Tips & Support

Tips for recording video/screencasts

Printable flier on recording video/screencasts

If you are already comfortable recording video/screencasts, continue using the recording or screencasting tool you are most comfortable with, so long as you can export MP4 files with that tool.

If you are not already recording videos/screencasts, we recommend using one of the following tools:

  • Webex, Google Meet: You can host a single person “meeting,” record yourself and share your screen
  • Screencastify: You can record your voice, screen or self. The free version allows you to record up to five minutes of video per clip and is stored in your Google Drive.

For help troubleshooting these platforms, please contact

There are additional video recording/editing options if you are familiar with them, including:

  • Adobe Spark
  • iMovie
  • Powerpoint
  • Windows 10 Camera app
  • Smartphone Camera app
  • iMovie Airbook Camera

Due to limited technical/troubleshooting support for these options, we don’t recommend using them unless you are proficient and able to export the MP4 file.

Tips for creating instructional videos

Printable flier on creating instructional videos

When creating your video lesson, you should:

  • Keep each video to 5 minutes or less.
  • Chunk the videos out by mini topic.
  • Break up your video content with other activities.
  • Use knowledge checks between video segments.
  • Give a bullet point overview in the beginning of the lesson, review at the end.
  • Use visual aids like you would in the classroom.

Video recording tips

  1. Make sure students get to see you for at least part of the video. This will help maintain the human connection.
  2. Have light illuminating you from the front. Students will not be able to see your face if your light is behind you. This includes light coming in from a window.
  3. Do a test video, if necessary, to make sure your audio is working and clear.
  4. Speak slowly and clearly so students can understand what you are saying.
  5. Don’t worry about being perfect. Treat this like your classroom. If you pause for a moment, stumble over your words, take a few seconds to get a slide on the screen, etc., that is OK — just keep going.
  6. Keep in mind that what you show students on the screen should be what you would want them to focus on in the classroom. If they need to focus on you, you should be on the screen. If they need to focus on a visual aid, share your screen.

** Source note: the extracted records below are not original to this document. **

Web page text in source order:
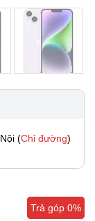
(Chỉ đường)
Trả góp 0%
Trả góp 0%
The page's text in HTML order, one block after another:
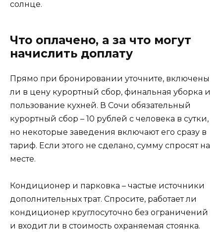
солнце.
Что оплачено, а за что могут
начислить доплату
Прямо при бронировании уточните, включены
ли в цену курортный сбор, финальная уборка и
пользование кухней. В Сочи обязательный
курортный сбор – 10 рублей с человека в сутки,
но некоторые заведения включают его сразу в
тариф. Если этого не сделано, сумму спросят на
месте.
Кондиционер и парковка – частые источники
дополнительных трат. Спросите, работает ли
кондиционер круглосуточно без ограничений
и входит ли в стоимость охраняемая стоянка.
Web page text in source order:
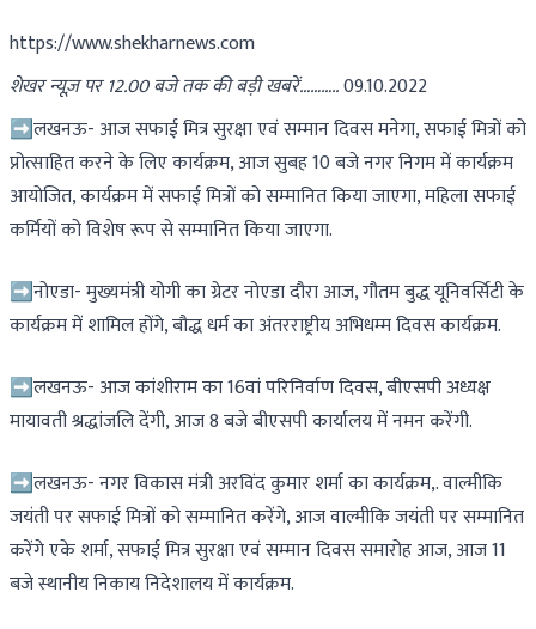
https://www.shekharnews.com
शेखर न्यूज़ पर 12.00 बजे तक की बड़ी खबरें………..09.10.2022
➡लखनऊ- आज सफाई मित्र सुरक्षा एवं सम्मान दिवस मनेगा, सफाई मित्रों को
प्रोत्साहित करने के लिए कार्यक्रम, आज सुबह 10 बजे नगर निगम में कार्यक्रम
आयोजित, कार्यक्रम में सफाई मित्रों को सम्मानित किया जाएगा, महिला सफाई
कर्मियों को विशेष रूप से सम्मानित किया जाएगा.
➡नोएडा- मुख्यमंत्री योगी का ग्रेटर नोएडा दौरा आज, गौतम बुद्ध यूनिवर्सिटी के
कार्यक्रम में शामिल होंगे, बौद्ध धर्म का अंतरराष्ट्रीय अभिधम्म दिवस कार्यक्रम.
➡लखनऊ- आज कांशीराम का 16वां परिनिर्वाण दिवस, बीएसपी अध्यक्ष
मायावती श्रद्धांजलि देंगी, आज 8 बजे बीएसपी कार्यालय में नमन करेंगी.
➡लखनऊ- नगर विकास मंत्री अरविंद कुमार शर्मा का कार्यक्रम,. वाल्मीकि
जयंती पर सफाई मित्रों को सम्मानित करेंगे, आज वाल्मीकि जयंती पर सम्मानित
करेंगे एके शर्मा, सफाई मित्र सुरक्षा एवं सम्मान दिवस समारोह आज, आज 11
बजे स्थानीय निकाय निदेशालय में कार्यक्रम.
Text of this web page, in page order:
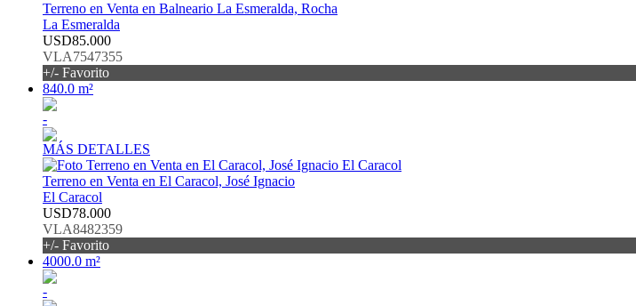
Terreno en Venta en Balneario La Esmeralda, Rocha
La Esmeralda
USD85.000
VLA7547355
+/- Favorito
840.0 m²
-
MÁS DETALLES
Terreno en Venta en El Caracol, José Ignacio
El Caracol
USD78.000
VLA8482359
+/- Favorito
4000.0 m²
-
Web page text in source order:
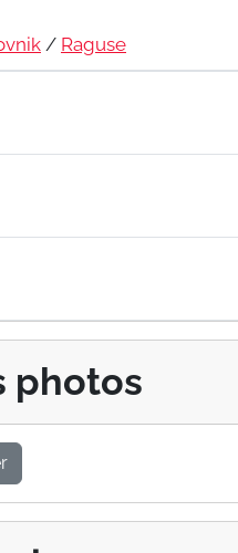
/ Raguse
photos
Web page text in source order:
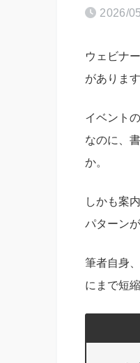
2026/
ウェビナ
があります
イベント
なのに、
か。
しかも案
パターン
筆者自身
にまで短
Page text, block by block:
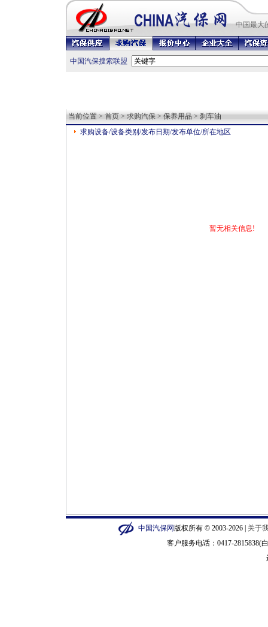
中国最大
中国汽保搜索联盟
当前位置 > 首页 > 求购汽保 > 保养用品 > 刹车油
求购设备/设备类别/发布日期/发布单位/所在地区
暂无相关信息!
中国汽保网版权所有 © 2003-2026 | 关于
客户服务电话：0417-
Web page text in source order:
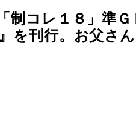
制コレ１８」準
を刊行。お父さ
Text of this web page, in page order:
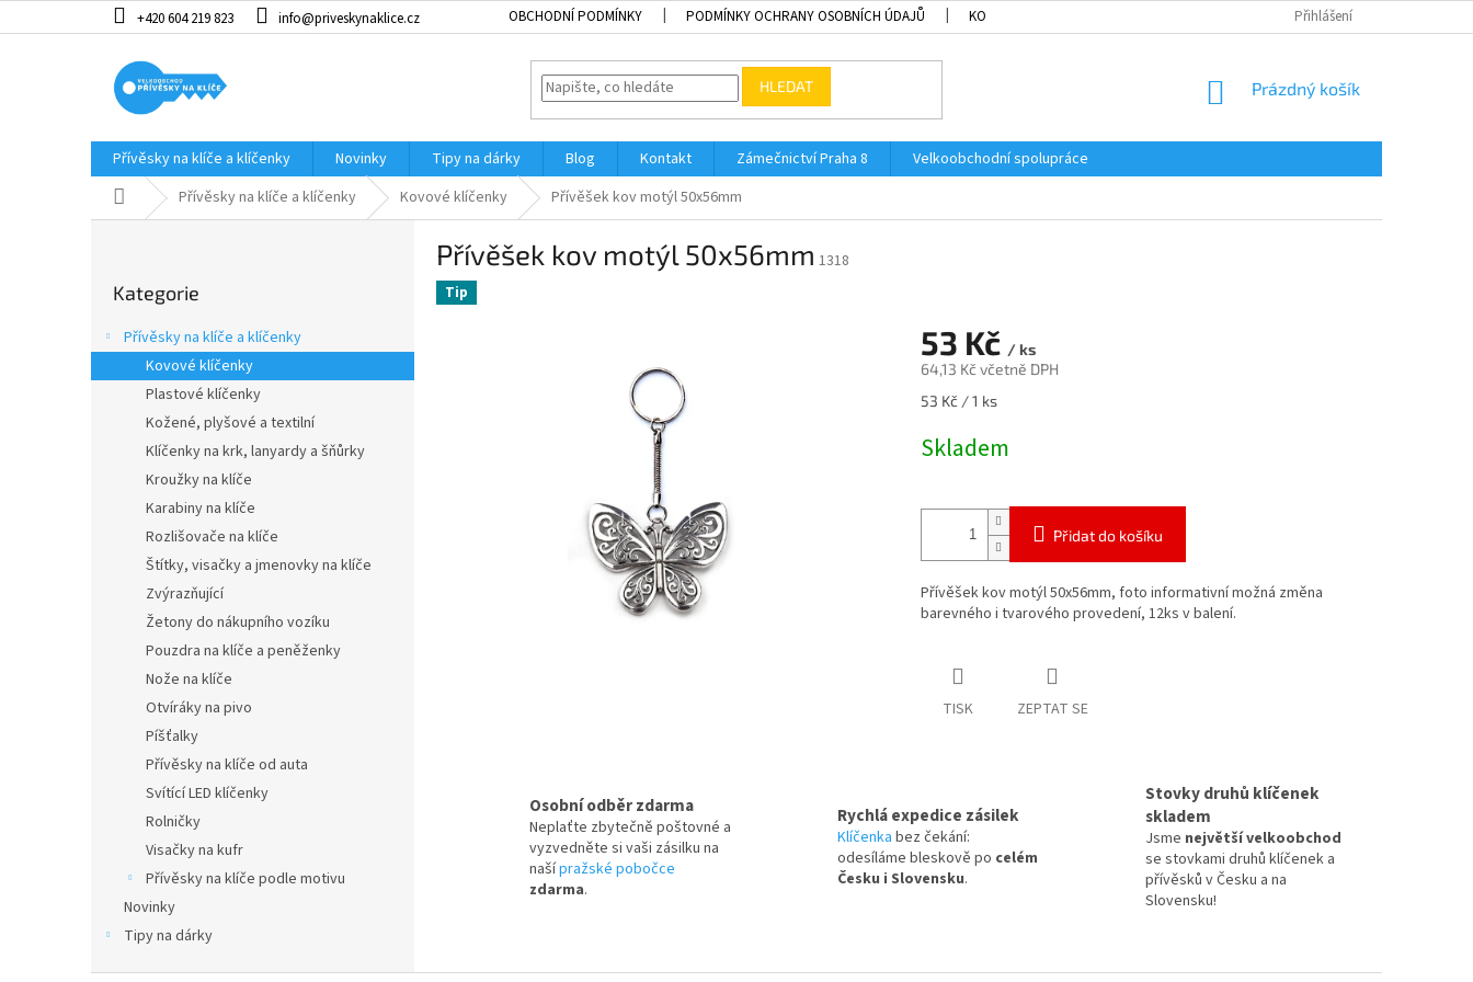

If you are using visual aids:

Ensure they are easy to read by:

  • Using large text.
  • Using high-contrast text (such as white lettering on a black background).
  • Using an easy-to-read font.
  • Keeping text on the screen long enough for all students to read.
  • Avoiding flickering media.
  • Testing your presentation slides to make sure text is readable on small screens since students may watch on a smartphone.